Sorry for not chiming in earlier. While I can see the direction this is going, it just feels way too complicated to me. I think it will be a lot more work to iron out the details, but in the end won't make for an API that's easy to use.
Personally I'd prefer to take a simplified approach. Something like this...
Firstly, make it as easy as possible to use the built-in speech capabilities of a UA just by creating the SpeechInputRequest and SpeechOutputRequest objects, without any messing about with services and criteria and queries. Something like this:
function simplestCase() {
// just give me the default recognizer and synthesizer:
simplestSR = new SpeechInputRequest();
simplestTTS = new SpeechOutputRequest();
}
Secondly, for cases where the UA has access to variety of different speech engines, rather than create a Query API and a Criteria API, just provide mandatory parameters and optional parameters as strings in the constructors for SpeechInputRequest and SpeechOutputRequest.
The constructor pattern would be something like this:
[Constructor(DOMString? mandatoryparams, optional DOMString? optionalparams)]
The usage would be something like this:
function aLittleBitFussy() {
// Give me a recognizer for Australian or British English,
// with grammars for dictation and datetime.
// It should preferably model a child's vocal tract, but doesn't need to.
fussySR= new SpeechInputRequest("language=en-AU|en-GB;grammars=<builtin:dictation>,<builtin:datetime>",
"age=child");
// Give me a synthesizer. It must be Swedish.
// If the voice named "Kiana" is installed, please use it.
// Otherwise, I'd prefer a voice that at least sounds like a woman in her thirties, if you have one.
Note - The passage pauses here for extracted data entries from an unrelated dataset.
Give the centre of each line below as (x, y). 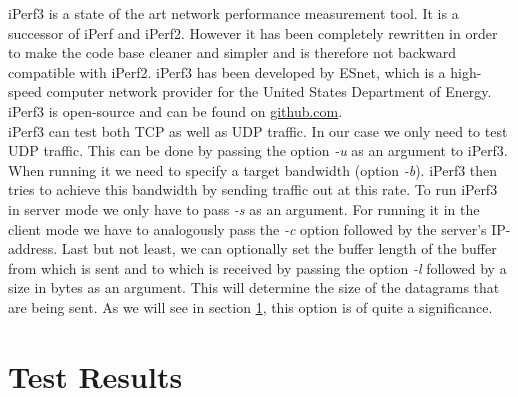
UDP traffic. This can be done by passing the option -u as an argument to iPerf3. (258, 150)
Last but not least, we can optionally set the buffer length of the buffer (279, 248)
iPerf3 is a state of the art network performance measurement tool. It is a (233, 13)
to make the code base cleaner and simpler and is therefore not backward (232, 52)
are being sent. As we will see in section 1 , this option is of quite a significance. (250, 306)
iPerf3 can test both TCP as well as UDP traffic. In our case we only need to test (258, 130)
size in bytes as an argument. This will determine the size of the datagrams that (254, 287)
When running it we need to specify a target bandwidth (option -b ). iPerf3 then (253, 169)
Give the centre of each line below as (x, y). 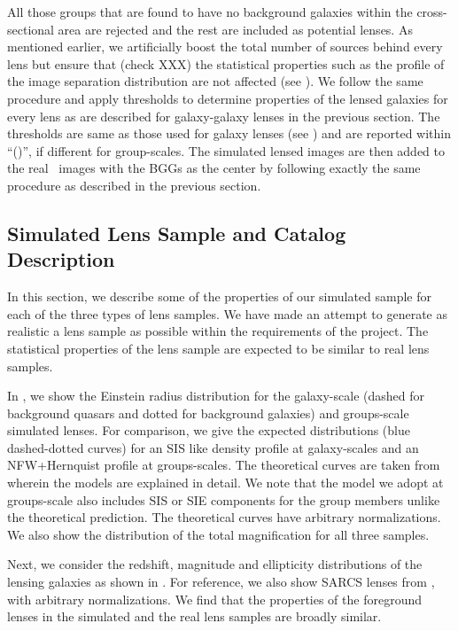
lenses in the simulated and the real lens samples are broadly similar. (194, 616)
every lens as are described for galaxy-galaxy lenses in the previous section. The (224, 116)
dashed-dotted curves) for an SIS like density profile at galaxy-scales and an (213, 447)
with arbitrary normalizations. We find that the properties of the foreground (214, 599)
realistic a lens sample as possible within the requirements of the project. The (218, 331)
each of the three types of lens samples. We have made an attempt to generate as (227, 313)
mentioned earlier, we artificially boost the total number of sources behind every (225, 47)
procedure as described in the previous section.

fussyTTS = new SpeechOutputRequest("language=sv-SE",
"name=Kiana;gender=female;age=30-40");
}
Thirdly, only use a SpeechService object for actual services that aren't built-in to the UA. In this case we should model existing WebSockets and XHR patterns to initialize the service, and then use the service object as a parameter to the constructors for SpeechInputRequest and SpeechOutputRequest. And drop the Query object entirely.
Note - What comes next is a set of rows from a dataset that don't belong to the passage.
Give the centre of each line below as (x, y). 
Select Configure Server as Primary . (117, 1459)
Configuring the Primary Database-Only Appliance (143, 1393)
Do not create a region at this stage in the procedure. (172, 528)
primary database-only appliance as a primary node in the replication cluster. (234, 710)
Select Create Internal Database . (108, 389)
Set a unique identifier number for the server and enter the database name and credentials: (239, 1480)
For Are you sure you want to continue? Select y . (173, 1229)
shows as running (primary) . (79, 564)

Usage would be something like this:
var ssvc;
function initService() {
//open a new service
ssvc = new SpeechService("https://myspeechservice/?account=a84e-2198-4e60-00f3");
ssvc.onopen = function () {
//check that it has the characteristics we expected...
//will it recognize en-AU or en-GB, and speak Swedish?
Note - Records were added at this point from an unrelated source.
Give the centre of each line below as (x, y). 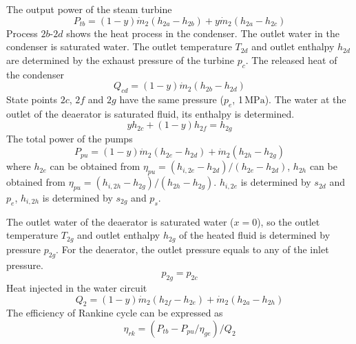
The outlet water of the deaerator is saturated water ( (120, 221)
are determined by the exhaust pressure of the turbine (120, 60)
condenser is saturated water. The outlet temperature (119, 46)
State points (32, 99)
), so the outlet (289, 221)
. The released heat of (291, 60)
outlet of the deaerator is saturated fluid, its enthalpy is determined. (150, 113)
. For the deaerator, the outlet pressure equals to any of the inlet (192, 249)
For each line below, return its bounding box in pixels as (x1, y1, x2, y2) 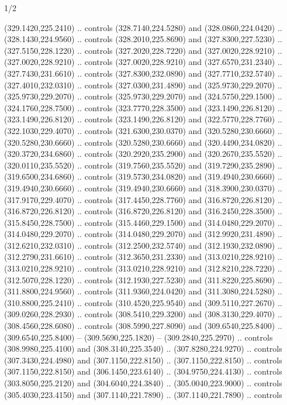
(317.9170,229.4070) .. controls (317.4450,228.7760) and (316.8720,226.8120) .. (4, 193, 282, 205)
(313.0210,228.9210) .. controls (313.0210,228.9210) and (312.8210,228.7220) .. (4, 262, 282, 274)
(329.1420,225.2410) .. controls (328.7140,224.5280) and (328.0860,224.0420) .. (4, 21, 282, 33)
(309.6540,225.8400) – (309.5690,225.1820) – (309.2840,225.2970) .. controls (4, 331, 273, 343)
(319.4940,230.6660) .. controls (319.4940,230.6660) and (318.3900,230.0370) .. (4, 181, 282, 194)
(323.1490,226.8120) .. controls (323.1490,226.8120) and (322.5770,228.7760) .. (4, 113, 282, 125)
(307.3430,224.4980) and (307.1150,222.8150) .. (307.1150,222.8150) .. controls (4, 353, 282, 366)
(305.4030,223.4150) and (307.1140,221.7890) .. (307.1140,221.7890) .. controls (4, 388, 282, 400)
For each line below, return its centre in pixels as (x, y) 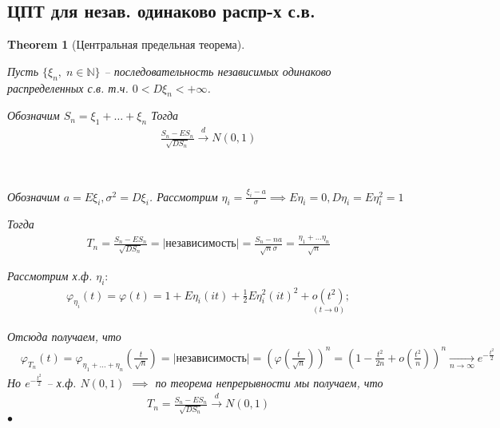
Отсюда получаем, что (64, 336)
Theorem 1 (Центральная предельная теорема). (126, 44)
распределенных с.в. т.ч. (68, 87)
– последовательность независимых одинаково (218, 71)
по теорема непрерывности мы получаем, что (269, 382)
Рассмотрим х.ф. (50, 276)

if ((ssvc.getSupportedLanguages("recognition", "en-AU,en-GB") == '')
|| (ssvc.getSupportedLanguages("synthesis", "en-AU,en-GB") == '')
//does it have the right grammars?
|| (ssvc.getSupportedGrammars("<builtin:dictation>,<builtin:us-cities>") == '')) {
//no? okay, close it - we don't want it
ssvc.close();
ssvc.onclose = function () {
ssvc = null;
}
return;
}
}
//get SR and TTS request objects using the service:
serviceSR = new SpeechInputRequest(ssvc);
serviceTTS = new SpeechOutputRequest(ssvc);
}
Received on Wednesday, 14 September 2011 01:01:58 UTC